The plaintiffs, Filipino migrant workers, helped build five stadiums in Qatar, allegedly under conditions that constituted forced labor. The defendant companies, a U.S. engineering firm and its subsidiaries, were not the contractors. Rather, the defendants were hired to manage the contractors and to ensure that they followed proper labor standards...

... The TVPRA was first enacted in 2000, adding crimes of forced labor, human trafficking, and sex trafficking to a chapter of the federal criminal code with various slavery offenses. In 2003, Congress created a civil cause of action, allowing victims of the three new crimes to sue perpetrators for damages...

...Congress expanded the extraterritorial application of the TVPRA, expressly providing in § 1596(a) that six of its criminal offenses, including slavery, forced labor, human trafficking, and sex trafficking apply extraterritorially when “an alleged offender” is a U.S. national, U.S. permanent resident, or otherwise present in the United States...

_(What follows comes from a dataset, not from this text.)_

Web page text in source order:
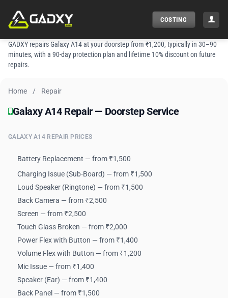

...Judge Chung dismissed some of the defendants for lack of personal jurisdiction and some of the claims as impermissibly extraterritorial. But critically, he allowed claims for benefiting from forced labor under § 1589(b) to move forward against some defendants...

... The TVPRA covers only some kinds of human rights claims. But human trafficking and forced labor remain significant problems around the world. By allowing civil claims against companies in the United States that knowingly benefit from forced labor abroad, the TVPRA provides a powerful tool for corporate accountability in this important area.